Auch ein Spürhund wird der Polizei zur Verfügung stehen: Derzeit ist ein Retrieverrüde in Ausbildung. Er lernt, Giftköder zu erschnuppern, auch wenn das bis jetzt in Österreich noch kein Thema ist.

Unterstützung von Nutztierhaltern

Zur Unterstützung von Nutztierhaltern sollen an der HBLFA Raumberg-Gumpenstein drei Notfallteams ausgebildet werden.
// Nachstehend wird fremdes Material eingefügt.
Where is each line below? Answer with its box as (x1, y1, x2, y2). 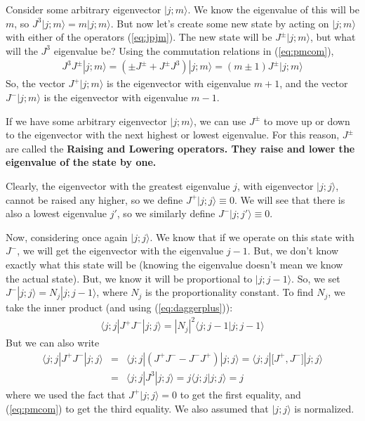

Diese sollen im Fall von Wolfsschäden an Nutztieren innerhalb weniger Stunden vor Ort sein und die betroffenen Landwirte durch Herdenschutzmaßnahmen unterstützen, wie etwa durch die Errichtung kurzfristiger Zäune oder Nachtpferche.

"Vor allem bei einer kontrovers wahrgenommenen Art wie dem Wolf ist es wichtig, das jeweilige Gegenüber in seiner Sichtweise abzuholen und zu schauen, welche Möglichkeiten es gibt", sagt Walter und fügt hinzu: "Jede Veränderung ist ein langer Prozess, aber vielleicht sollten wir weniger Energie darauf verwenden, aufzuzeigen, was nicht geht, und mehr darauf, was wir schaffen können." (Susanne Strnadl, 21.3.2021)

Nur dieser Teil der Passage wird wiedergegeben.